**WHAT IS BEING ASKED**:
All lines at or after the one containing "RC Car (5, 3, 34, 14)", up to the last line of the material, must be repeated exactly, and no others.

+++

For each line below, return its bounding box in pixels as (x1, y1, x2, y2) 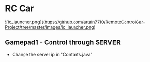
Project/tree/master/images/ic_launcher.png (5, 24, 94, 30)
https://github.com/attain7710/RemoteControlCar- (44, 19, 145, 25)
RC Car (5, 3, 34, 14)
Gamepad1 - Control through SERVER (5, 39, 121, 47)
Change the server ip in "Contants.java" (12, 51, 93, 57)

+++

**YOUR SOLUTION**:
RC Car (5, 3, 34, 14)
Gamepad1 - Control through SERVER (5, 39, 121, 47)
Change the server ip in "Contants.java" (12, 51, 93, 57)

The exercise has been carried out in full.